**Your task**. Restate each record exactly as it was written.

-------- Data provided

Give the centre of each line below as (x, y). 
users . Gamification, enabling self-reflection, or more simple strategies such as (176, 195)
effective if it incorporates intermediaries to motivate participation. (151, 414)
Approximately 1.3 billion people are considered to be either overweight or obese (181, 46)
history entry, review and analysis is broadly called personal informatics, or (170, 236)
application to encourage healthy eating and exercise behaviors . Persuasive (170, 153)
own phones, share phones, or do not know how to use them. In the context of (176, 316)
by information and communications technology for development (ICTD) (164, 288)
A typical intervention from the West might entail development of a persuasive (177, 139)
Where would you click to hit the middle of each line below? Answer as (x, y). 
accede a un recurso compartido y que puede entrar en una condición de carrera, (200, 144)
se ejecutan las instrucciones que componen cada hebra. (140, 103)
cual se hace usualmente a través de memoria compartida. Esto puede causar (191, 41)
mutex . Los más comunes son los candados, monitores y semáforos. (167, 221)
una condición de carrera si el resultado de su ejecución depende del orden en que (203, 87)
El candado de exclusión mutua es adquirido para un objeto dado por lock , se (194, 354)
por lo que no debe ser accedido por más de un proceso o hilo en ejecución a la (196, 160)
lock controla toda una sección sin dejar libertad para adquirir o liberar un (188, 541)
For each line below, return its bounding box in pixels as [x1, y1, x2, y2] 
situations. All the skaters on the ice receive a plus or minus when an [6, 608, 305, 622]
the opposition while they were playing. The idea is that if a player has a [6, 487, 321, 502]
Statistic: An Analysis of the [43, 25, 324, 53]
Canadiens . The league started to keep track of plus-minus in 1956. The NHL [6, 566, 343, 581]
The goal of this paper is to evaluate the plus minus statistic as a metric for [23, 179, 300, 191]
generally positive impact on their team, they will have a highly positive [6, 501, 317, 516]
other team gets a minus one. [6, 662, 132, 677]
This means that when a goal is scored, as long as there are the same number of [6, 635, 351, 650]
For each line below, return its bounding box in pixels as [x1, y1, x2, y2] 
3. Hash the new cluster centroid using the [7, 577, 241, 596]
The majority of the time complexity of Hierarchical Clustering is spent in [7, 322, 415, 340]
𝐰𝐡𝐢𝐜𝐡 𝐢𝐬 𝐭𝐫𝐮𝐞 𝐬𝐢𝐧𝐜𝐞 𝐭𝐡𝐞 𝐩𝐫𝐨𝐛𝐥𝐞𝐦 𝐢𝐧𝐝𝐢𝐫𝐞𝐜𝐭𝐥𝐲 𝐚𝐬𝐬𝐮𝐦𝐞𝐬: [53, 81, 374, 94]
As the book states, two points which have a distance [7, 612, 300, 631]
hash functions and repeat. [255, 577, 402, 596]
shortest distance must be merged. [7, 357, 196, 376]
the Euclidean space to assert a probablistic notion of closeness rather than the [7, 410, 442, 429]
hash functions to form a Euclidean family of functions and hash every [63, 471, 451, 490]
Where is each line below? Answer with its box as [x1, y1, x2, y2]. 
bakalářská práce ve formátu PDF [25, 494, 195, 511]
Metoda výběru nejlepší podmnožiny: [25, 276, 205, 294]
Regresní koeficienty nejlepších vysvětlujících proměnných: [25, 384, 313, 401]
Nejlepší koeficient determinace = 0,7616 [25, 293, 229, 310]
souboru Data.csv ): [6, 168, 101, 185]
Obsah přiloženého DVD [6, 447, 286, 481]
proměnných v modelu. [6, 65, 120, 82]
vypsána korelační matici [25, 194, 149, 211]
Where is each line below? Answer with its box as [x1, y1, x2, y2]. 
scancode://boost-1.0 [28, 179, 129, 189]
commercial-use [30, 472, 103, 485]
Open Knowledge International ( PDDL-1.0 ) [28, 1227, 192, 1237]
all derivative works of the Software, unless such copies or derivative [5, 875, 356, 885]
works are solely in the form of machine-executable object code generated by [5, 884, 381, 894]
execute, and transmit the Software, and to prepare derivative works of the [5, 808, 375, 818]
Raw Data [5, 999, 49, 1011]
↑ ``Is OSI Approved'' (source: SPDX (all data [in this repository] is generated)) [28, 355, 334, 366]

----------------

**Your solution**.
Give the centre of each line below as (x, y). 
users . Gamification, enabling self-reflection, or more simple strategies such as (176, 195)
effective if it incorporates intermediaries to motivate participation. (151, 414)
Approximately 1.3 billion people are considered to be either overweight or obese (181, 46)
history entry, review and analysis is broadly called personal informatics, or (170, 236)
application to encourage healthy eating and exercise behaviors . Persuasive (170, 153)
own phones, share phones, or do not know how to use them. In the context of (176, 316)
by information and communications technology for development (ICTD) (164, 288)
A typical intervention from the West might entail development of a persuasive (177, 139)
Where would you click to hit the middle of each line below? Answer as (x, y). 
accede a un recurso compartido y que puede entrar en una condición de carrera, (200, 144)
se ejecutan las instrucciones que componen cada hebra. (140, 103)
cual se hace usualmente a través de memoria compartida. Esto puede causar (191, 41)
mutex . Los más comunes son los candados, monitores y semáforos. (167, 221)
una condición de carrera si el resultado de su ejecución depende del orden en que (203, 87)
El candado de exclusión mutua es adquirido para un objeto dado por lock , se (194, 354)
por lo que no debe ser accedido por más de un proceso o hilo en ejecución a la (196, 160)
lock controla toda una sección sin dejar libertad para adquirir o liberar un (188, 541)
For each line below, return its bounding box in pixels as [x1, y1, x2, y2] 
situations. All the skaters on the ice receive a plus or minus when an [6, 608, 305, 622]
the opposition while they were playing. The idea is that if a player has a [6, 487, 321, 502]
Statistic: An Analysis of the [43, 25, 324, 53]
Canadiens . The league started to keep track of plus-minus in 1956. The NHL [6, 566, 343, 581]
The goal of this paper is to evaluate the plus minus statistic as a metric for [23, 179, 300, 191]
generally positive impact on their team, they will have a highly positive [6, 501, 317, 516]
other team gets a minus one. [6, 662, 132, 677]
This means that when a goal is scored, as long as there are the same number of [6, 635, 351, 650]
For each line below, return its bounding box in pixels as [x1, y1, x2, y2] 
3. Hash the new cluster centroid using the [7, 577, 241, 596]
The majority of the time complexity of Hierarchical Clustering is spent in [7, 322, 415, 340]
𝐰𝐡𝐢𝐜𝐡 𝐢𝐬 𝐭𝐫𝐮𝐞 𝐬𝐢𝐧𝐜𝐞 𝐭𝐡𝐞 𝐩𝐫𝐨𝐛𝐥𝐞𝐦 𝐢𝐧𝐝𝐢𝐫𝐞𝐜𝐭𝐥𝐲 𝐚𝐬𝐬𝐮𝐦𝐞𝐬: [53, 81, 374, 94]
As the book states, two points which have a distance [7, 612, 300, 631]
hash functions and repeat. [255, 577, 402, 596]
shortest distance must be merged. [7, 357, 196, 376]
the Euclidean space to assert a probablistic notion of closeness rather than the [7, 410, 442, 429]
hash functions to form a Euclidean family of functions and hash every [63, 471, 451, 490]
Where is each line below? Answer with its box as [x1, y1, x2, y2]. 
bakalářská práce ve formátu PDF [25, 494, 195, 511]
Metoda výběru nejlepší podmnožiny: [25, 276, 205, 294]
Regresní koeficienty nejlepších vysvětlujících proměnných: [25, 384, 313, 401]
Nejlepší koeficient determinace = 0,7616 [25, 293, 229, 310]
souboru Data.csv ): [6, 168, 101, 185]
Obsah přiloženého DVD [6, 447, 286, 481]
proměnných v modelu. [6, 65, 120, 82]
vypsána korelační matici [25, 194, 149, 211]
Where is each line below? Answer with its box as [x1, y1, x2, y2]. 
scancode://boost-1.0 [28, 179, 129, 189]
commercial-use [30, 472, 103, 485]
Open Knowledge International ( PDDL-1.0 ) [28, 1227, 192, 1237]
all derivative works of the Software, unless such copies or derivative [5, 875, 356, 885]
works are solely in the form of machine-executable object code generated by [5, 884, 381, 894]
execute, and transmit the Software, and to prepare derivative works of the [5, 808, 375, 818]
Raw Data [5, 999, 49, 1011]
↑ ``Is OSI Approved'' (source: SPDX (all data [in this repository] is generated)) [28, 355, 334, 366]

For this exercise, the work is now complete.